One important limit that questions the possibility of a routine clinical use of NSS scales consists in the relatively long duration when considering the relatively short time available in any outpatient clinical setting. Even so, based on these premises on NSS role, we recently assessed NSS in patients affected by different types of dementia, characterized by different cortical or subcortical involvements. After correcting for Mini-Mental State Examination (MMSE), Frontal Assessment Battery (FAB), Neuropsychiatric Inventory-10 items (NPI-10), disease duration, and age, we found a clear difference in NSS expression between patients affected by Alzheimer’s disease, frontotemporal dementia, and corticobasal syndrome that certainly deserves further attention [25].

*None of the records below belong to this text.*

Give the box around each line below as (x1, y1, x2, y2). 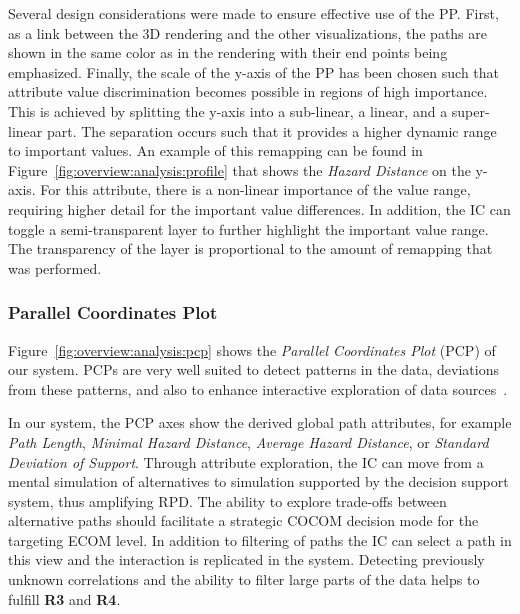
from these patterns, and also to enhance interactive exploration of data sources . (8, 378, 508, 399)
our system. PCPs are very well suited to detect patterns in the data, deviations (8, 359, 499, 380)
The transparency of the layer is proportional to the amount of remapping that (8, 238, 493, 259)
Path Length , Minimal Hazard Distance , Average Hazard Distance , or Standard (8, 431, 489, 452)
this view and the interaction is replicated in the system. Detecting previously (8, 549, 485, 570)
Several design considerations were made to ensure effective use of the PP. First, (8, 3, 499, 23)
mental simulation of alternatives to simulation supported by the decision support (8, 471, 509, 492)
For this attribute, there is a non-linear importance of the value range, (40, 179, 471, 200)
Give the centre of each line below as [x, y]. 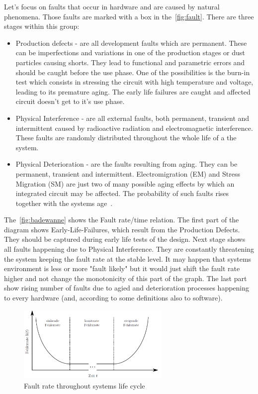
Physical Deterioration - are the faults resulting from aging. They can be [127, 164]
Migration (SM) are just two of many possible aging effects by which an [125, 183]
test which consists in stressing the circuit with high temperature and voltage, [134, 82]
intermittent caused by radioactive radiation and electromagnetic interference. [134, 128]
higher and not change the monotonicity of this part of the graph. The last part [126, 278]
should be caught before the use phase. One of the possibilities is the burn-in [133, 72]
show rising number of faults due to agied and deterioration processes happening [127, 288]
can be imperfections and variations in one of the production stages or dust [130, 52]
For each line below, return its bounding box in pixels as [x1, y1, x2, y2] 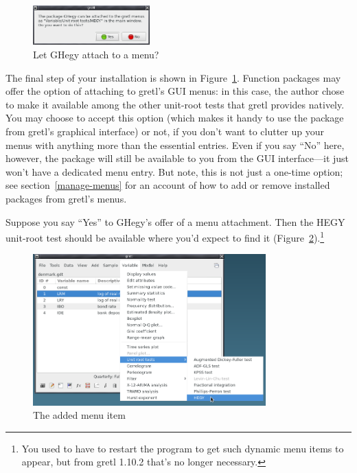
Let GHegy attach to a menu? [33, 47, 159, 61]
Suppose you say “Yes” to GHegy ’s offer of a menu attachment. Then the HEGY [5, 214, 345, 229]
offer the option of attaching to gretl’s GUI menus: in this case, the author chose [5, 84, 345, 98]
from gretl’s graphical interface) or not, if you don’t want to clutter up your [5, 124, 324, 138]
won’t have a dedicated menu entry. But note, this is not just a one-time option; [5, 164, 343, 178]
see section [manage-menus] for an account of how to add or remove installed [5, 178, 330, 192]
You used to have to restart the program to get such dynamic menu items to [21, 441, 344, 455]
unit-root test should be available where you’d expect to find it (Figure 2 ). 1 [5, 229, 325, 244]
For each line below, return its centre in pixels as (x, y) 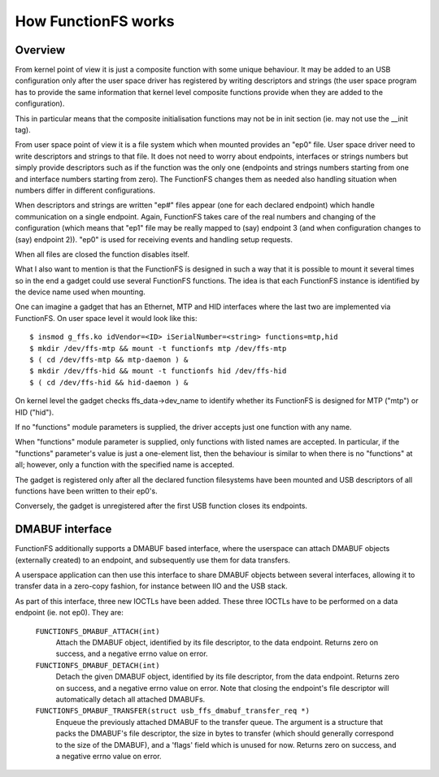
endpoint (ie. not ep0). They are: (69, 613)
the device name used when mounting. (80, 292)
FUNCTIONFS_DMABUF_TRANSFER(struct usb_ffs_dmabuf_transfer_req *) (173, 711)
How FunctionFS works (95, 21)
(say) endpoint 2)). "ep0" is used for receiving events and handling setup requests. (154, 239)
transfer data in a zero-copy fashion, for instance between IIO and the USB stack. (151, 586)
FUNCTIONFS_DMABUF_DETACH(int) (98, 665)
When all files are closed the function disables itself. (102, 254)
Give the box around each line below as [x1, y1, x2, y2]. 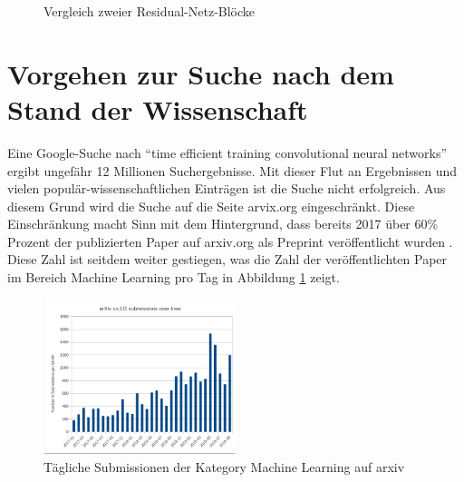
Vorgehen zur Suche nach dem [7, 54, 394, 92]
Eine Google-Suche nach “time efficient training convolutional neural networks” [7, 143, 448, 162]
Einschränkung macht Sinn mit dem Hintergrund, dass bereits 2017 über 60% [7, 214, 439, 233]
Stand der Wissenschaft [7, 90, 308, 127]
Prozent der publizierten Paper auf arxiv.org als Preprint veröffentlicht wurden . [7, 231, 453, 251]
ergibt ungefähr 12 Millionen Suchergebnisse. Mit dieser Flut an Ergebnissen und [7, 161, 458, 180]
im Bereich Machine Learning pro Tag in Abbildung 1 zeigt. [7, 268, 340, 287]
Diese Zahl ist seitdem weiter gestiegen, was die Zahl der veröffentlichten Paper [7, 250, 448, 269]
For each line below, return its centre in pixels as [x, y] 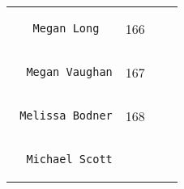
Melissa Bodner [66, 115]
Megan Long [66, 28]
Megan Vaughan [69, 72]
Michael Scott [69, 159]
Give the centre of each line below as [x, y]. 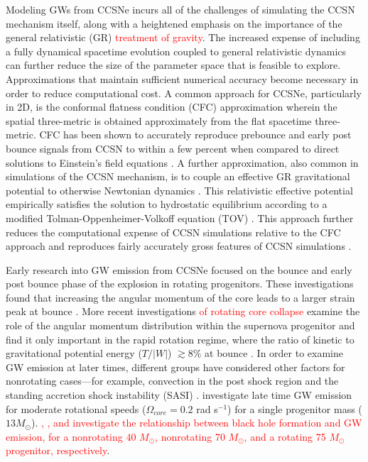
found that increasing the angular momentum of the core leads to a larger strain [180, 297]
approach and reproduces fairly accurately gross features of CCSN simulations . [179, 246]
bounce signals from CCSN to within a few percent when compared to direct [173, 148]
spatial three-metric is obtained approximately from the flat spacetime [159, 120]
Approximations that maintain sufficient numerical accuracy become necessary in [182, 78]
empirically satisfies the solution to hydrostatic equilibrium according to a [167, 204]
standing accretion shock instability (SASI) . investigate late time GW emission [179, 395]
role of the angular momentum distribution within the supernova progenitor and [180, 325]
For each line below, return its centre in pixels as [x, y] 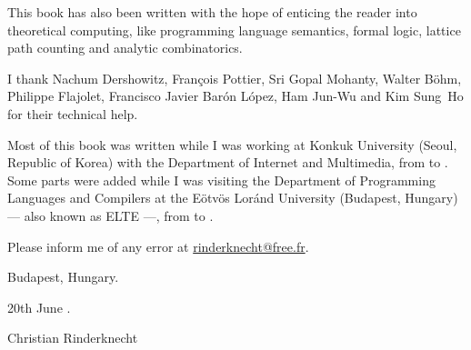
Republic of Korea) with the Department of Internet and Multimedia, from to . [228, 162]
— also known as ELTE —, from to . [110, 215]
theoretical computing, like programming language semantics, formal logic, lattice [234, 30]
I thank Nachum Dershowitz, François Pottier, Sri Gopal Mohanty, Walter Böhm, [235, 78]
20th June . [39, 307]
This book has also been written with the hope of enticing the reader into [212, 12]
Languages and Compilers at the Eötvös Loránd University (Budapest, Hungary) [233, 198]
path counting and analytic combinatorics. [125, 48]
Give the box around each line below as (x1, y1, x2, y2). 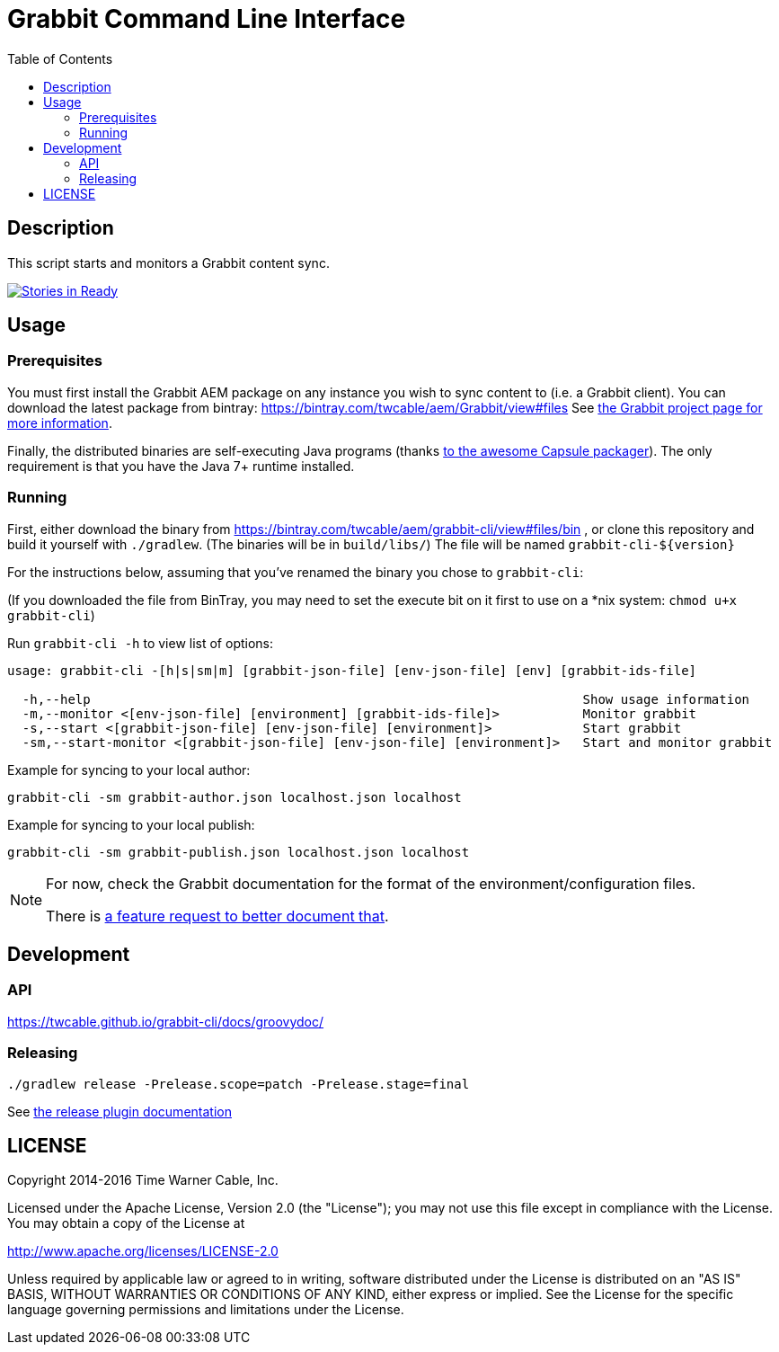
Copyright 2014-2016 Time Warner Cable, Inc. (7, 1172, 279, 1188)
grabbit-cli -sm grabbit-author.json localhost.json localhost (7, 789, 462, 805)
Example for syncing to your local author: (7, 761, 251, 778)
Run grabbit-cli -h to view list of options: (7, 635, 274, 651)
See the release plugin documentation (7, 1103, 232, 1119)
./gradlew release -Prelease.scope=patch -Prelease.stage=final (7, 1076, 470, 1091)
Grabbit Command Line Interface (7, 4, 406, 34)
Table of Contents (7, 50, 113, 67)
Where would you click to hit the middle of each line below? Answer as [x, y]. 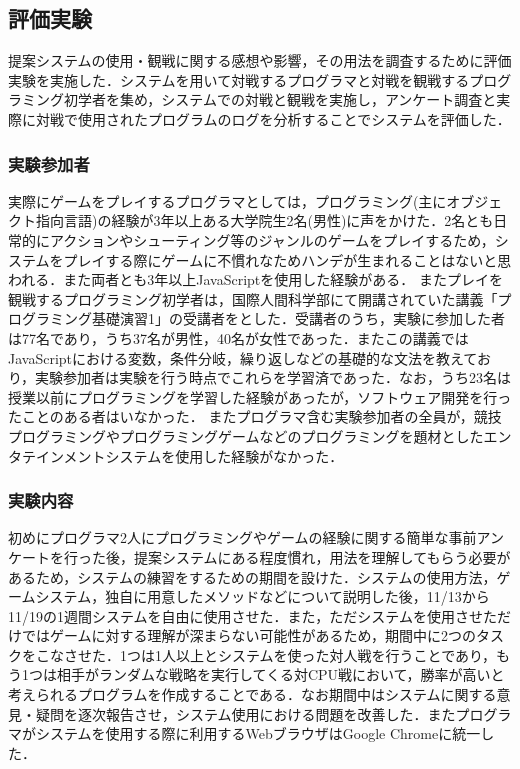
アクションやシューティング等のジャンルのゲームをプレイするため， [272, 239]
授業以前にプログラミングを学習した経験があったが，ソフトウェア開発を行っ [260, 396]
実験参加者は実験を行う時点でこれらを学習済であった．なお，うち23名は [273, 377]
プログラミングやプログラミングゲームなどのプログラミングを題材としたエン [260, 435]
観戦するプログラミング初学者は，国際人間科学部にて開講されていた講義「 [253, 298]
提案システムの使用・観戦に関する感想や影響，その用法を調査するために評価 [260, 60]
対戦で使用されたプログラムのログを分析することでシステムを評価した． [273, 118]
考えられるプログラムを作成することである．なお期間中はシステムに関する [252, 694]
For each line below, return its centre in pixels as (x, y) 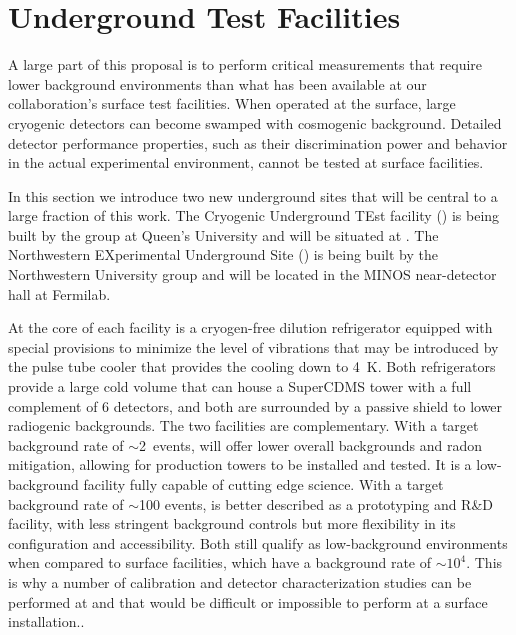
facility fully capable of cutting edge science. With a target (263, 484)
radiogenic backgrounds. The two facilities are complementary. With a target (243, 425)
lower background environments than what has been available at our (217, 83)
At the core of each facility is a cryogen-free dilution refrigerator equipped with (250, 327)
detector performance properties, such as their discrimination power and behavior (258, 142)
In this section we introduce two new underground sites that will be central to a (253, 195)
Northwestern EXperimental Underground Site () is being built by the (223, 254)
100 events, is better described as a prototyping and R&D (316, 503)
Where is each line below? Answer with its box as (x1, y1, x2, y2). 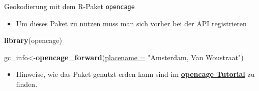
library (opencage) (4, 35, 62, 45)
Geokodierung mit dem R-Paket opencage (4, 1, 135, 11)
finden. (16, 79, 38, 89)
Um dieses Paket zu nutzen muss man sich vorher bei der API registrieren (16, 18, 247, 28)
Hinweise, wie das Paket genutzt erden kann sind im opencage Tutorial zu (16, 69, 255, 79)
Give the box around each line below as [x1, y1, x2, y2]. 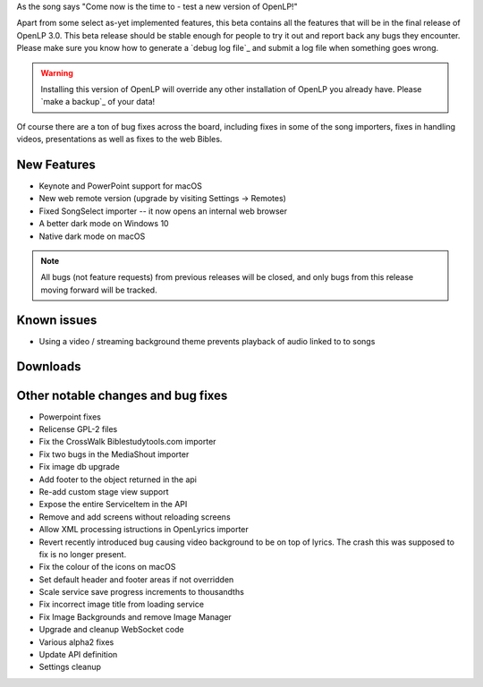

A final issue which remains unanswered consists in determining if NSS may play a role in predicting MH response to prophylactic treatment. In fact, if NSS mark the presence of more pronounced brain circuit alterations, we may hypothesize that these patients could have different prognoses and responses to treatments, considering that responders undergo to specific brain changes with respect to non-responders [26]. Analogously, the possibility that the NSS expression itself could change over time, perhaps contextually with changes in disease activity or therapeutic interventions, exists and might be investigated [27]. All these questions, eventually regarding the real relevance of NSS in primary headaches [28], will be answered by future prospective studies, perhaps incorporating also genetic determinants, such as the ApoE genotype [29].

Conclusions

In our study, we confirmed that NSS are increased in episodic MH patients without aura; however, their expression does not seem to be driven by comorbid psychiatric traits such as anxiety and depression. Our data showed that NSS might be also increased in MH patients with deep WMH compared to MH patients without these alterations, consistent with the hypothesis that NSS may mark a dysfunction within the cerebellar-thalamic-prefrontal circuit. However, further studies are needed to elucidate the prognostic role of NSS in migraine and their relationship with subcortical neuroimaging abnormalities.